# [Exercise instructions]
Should an entry contain an image, leave the image out and repeat the entry's text exactly.

***** Available data

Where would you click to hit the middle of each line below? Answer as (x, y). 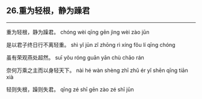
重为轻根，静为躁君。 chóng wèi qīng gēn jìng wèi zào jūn (78, 32)
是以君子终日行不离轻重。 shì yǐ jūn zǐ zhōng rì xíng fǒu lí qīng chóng (91, 44)
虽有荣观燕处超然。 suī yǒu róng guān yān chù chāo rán (75, 57)
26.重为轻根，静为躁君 (48, 11)
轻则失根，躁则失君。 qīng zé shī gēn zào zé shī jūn (70, 89)
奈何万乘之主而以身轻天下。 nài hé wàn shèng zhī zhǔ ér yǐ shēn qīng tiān (97, 70)

**********

# [Worked solution]
Where would you click to hit the middle of each line below? Answer as (x, y). 
重为轻根，静为躁君。 chóng wèi qīng gēn jìng wèi zào jūn (78, 32)
是以君子终日行不离轻重。 shì yǐ jūn zǐ zhōng rì xíng fǒu lí qīng chóng (91, 44)
虽有荣观燕处超然。 suī yǒu róng guān yān chù chāo rán (75, 57)
26.重为轻根，静为躁君 (48, 11)
轻则失根，躁则失君。 qīng zé shī gēn zào zé shī jūn (70, 89)
奈何万乘之主而以身轻天下。 nài hé wàn shèng zhī zhǔ ér yǐ shēn qīng tiān (97, 70)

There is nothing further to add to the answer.